Microinjection experiments using cloned gene templates into fertilized eggs of Xenopus laevis provide an interesting experimental system to study factors involved in control of gene expression, as well as possible mechanisms of gene integration and rearrangements of injected DNA templates into the Xenopus genome. In addition, for many types of cloned genes it is possible to compare transcription characteristics obtained from an embryo injection experiment with results from gene-injected oocytes.

In the case of DNA injection experiments into Xenopus oocytes, systematic studies have been carried out on the stability and chromatin configuration of injected DNA following injection into the cytoplasm or into the nucleus (‘germinal vesicle’) of the large Xenopus oocyte. It was found that DNA can be injected into both cellular compartments, but that injected DNA is rapidly degraded after injection into the cytoplasm, whereas DNA injected into the nucleus of the oocyte is not degraded but assembled into chromatin (Wyllie, Laskey, Finch & Gurdon, 1978; Laskey, Gurdon & Trendelenburg, 1979).
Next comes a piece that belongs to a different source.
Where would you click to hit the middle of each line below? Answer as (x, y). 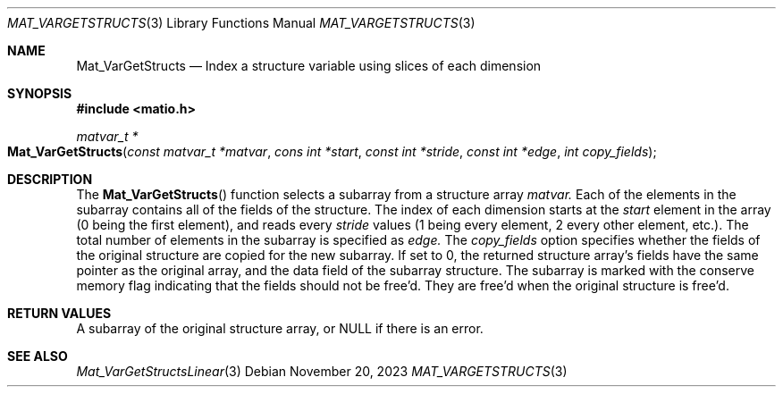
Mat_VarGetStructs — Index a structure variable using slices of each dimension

By contrast, in a typical embryo injection experiment, the DNA sample is nearly always deposited somewhere in the cytoplasmic region of the animal half of a symmetrized Xenopus egg or an early 2-cell stage. From early investigations onwards, it was known that embryo-injected DNA is not only stable in the cytoplasm but is also replicated (Gurdon, 1974a; for a recent review on chromatin replication during embryogenesis see Laskey, 1985).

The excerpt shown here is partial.